Build a model to infer home vs office vs public
Company: Meta
Role: Data Scientist
Category: Machine Learning
Difficulty: Medium
Interview Round: Technical Screen
You must infer whether a Facebook session’s network context is home, office, or public venue to inform Portal targeting. Constraints: IPs may be shared (NAT), dynamic, or CGNAT; households have multiple users; only privacy‑preserving telemetry is allowed (timestamps, coarse geolocation, ASN/ISP, device/app vs web, session lengths, concurrent sessions, contact‑graph features). Today is 2025-09-01. Build an ML approach:
1) Features: propose robust, leak‑free features capturing diurnal/weekly patterns, ISP/ASN type (residential vs enterprise vs mobile), IP stability, geolocation drift, concurrent user counts on the same IP, session inter‑arrival, device/browser/OS mix, reverse DNS hints, and calling‑graph closeness (e.g., kin vs coworker patterns). Explain how to handle apartments sharing a router and coffee‑shop Wi‑Fi.
2) Labels: design weak‑supervision strategies to obtain labels at scale (e.g., overnight dwell heuristics, business‑hours rules, known corporate ASNs, opted‑in seed users, store‑IP blacklists). Describe how you will de‑bias noisy labels.
3) Modeling: compare baseline rule lists vs gradient‑boosted trees vs sequence models (e.g., per‑IP HMM or transformer over events). Consider multi‑instance learning to aggregate session‑level predictions to user/household. Explain calibration and thresholding for asymmetric costs (misclassifying office as home).
4) Evaluation: define metrics (macro F1, expected cost), cross‑geo temporal CV, and backtests across holidays. Prevent leakage from future behavior and from using Portal adoption as a proxy. Quantify uncertainty.
5) Privacy/compliance: specify minimization, aggregation, retention, on‑device inference options, and red‑teaming for re‑identification risks.

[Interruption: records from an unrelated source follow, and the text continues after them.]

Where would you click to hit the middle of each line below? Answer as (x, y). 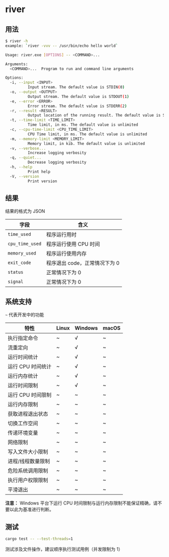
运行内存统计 (23, 376)
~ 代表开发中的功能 (25, 315)
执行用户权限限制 (28, 480)
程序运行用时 (61, 235)
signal (16, 282)
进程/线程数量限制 (29, 462)
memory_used (22, 253)
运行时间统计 (23, 357)
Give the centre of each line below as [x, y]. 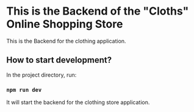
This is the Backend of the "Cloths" [98, 11]
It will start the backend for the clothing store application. [78, 102]
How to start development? [59, 60]
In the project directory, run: [41, 75]
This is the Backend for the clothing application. [66, 41]
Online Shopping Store [65, 24]
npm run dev [24, 90]
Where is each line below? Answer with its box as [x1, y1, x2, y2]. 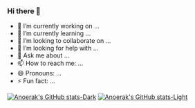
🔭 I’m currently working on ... [17, 22, 100, 30]
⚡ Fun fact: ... [17, 77, 55, 85]
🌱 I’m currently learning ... [17, 29, 91, 37]
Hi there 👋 [7, 6, 41, 16]
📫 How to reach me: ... [17, 59, 84, 68]
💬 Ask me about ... [17, 51, 70, 60]
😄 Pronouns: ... [17, 69, 62, 78]
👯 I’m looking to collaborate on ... [17, 37, 111, 45]
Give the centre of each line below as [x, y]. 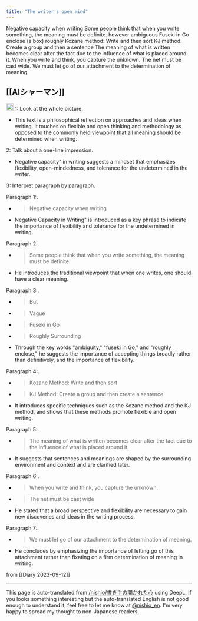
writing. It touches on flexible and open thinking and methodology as [98, 126]
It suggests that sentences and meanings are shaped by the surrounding [103, 458]
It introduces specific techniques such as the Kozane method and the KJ [103, 405]
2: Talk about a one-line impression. [49, 150]
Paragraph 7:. [22, 528]
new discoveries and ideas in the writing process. [75, 516]
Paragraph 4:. [23, 371]
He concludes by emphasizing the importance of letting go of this [94, 550]
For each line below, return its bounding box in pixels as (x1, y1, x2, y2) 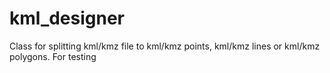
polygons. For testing (9, 50, 97, 62)
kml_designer (9, 7, 126, 30)
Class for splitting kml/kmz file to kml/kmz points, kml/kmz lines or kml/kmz (9, 40, 321, 52)
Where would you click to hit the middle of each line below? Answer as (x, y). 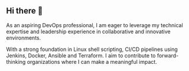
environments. (24, 38)
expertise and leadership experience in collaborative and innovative (88, 31)
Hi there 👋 (25, 11)
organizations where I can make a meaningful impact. (92, 62)
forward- (168, 55)
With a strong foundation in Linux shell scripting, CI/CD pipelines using (92, 49)
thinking (16, 62)
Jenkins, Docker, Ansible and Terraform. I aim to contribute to (81, 55)
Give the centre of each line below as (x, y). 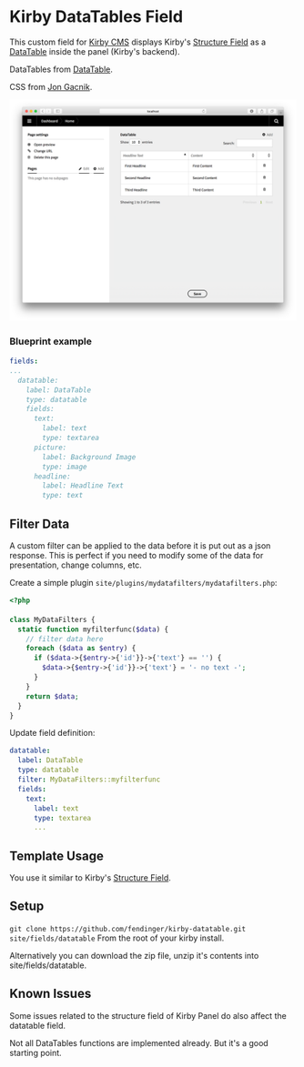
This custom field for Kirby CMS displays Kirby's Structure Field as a (138, 42)
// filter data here (65, 639)
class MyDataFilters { (52, 619)
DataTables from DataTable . (61, 69)
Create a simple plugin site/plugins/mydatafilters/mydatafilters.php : (143, 583)
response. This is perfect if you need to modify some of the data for (137, 555)
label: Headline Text (83, 486)
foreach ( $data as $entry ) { (81, 649)
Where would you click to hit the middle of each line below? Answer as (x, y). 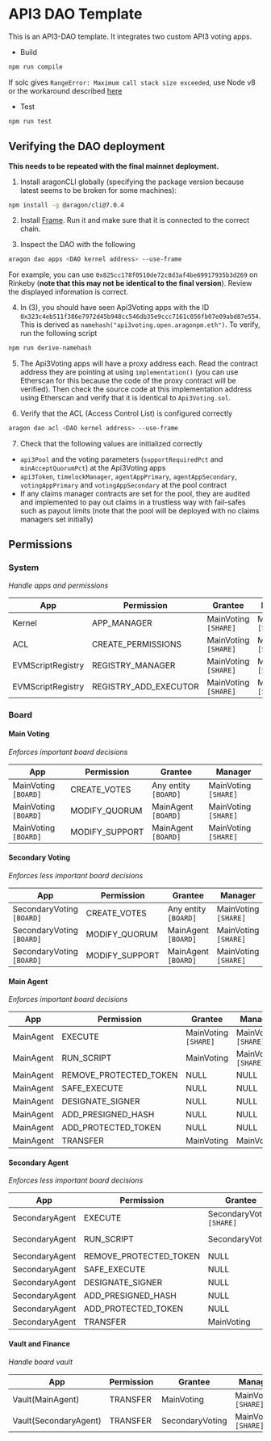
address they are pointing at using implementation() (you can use (129, 372)
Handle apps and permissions (58, 585)
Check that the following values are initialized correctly (111, 444)
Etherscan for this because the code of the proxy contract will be (128, 381)
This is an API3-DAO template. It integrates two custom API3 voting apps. (130, 36)
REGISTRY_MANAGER (133, 665)
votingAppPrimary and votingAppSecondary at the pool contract (123, 485)
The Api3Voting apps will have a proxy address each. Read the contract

6) Deployment: outline real‑time vs batch inference, drift monitoring, and a holdout plan to measure whether location‑type targeting improves conversion.
Quick Answer: This question evaluates a data scientist's applied machine learning competencies including privacy-preserving feature engineering, weak‑supervision labeling, model selection and calibration, uncertainty quantification, and operational deployment for inferring session network context (home vs office vs public) from telemetry.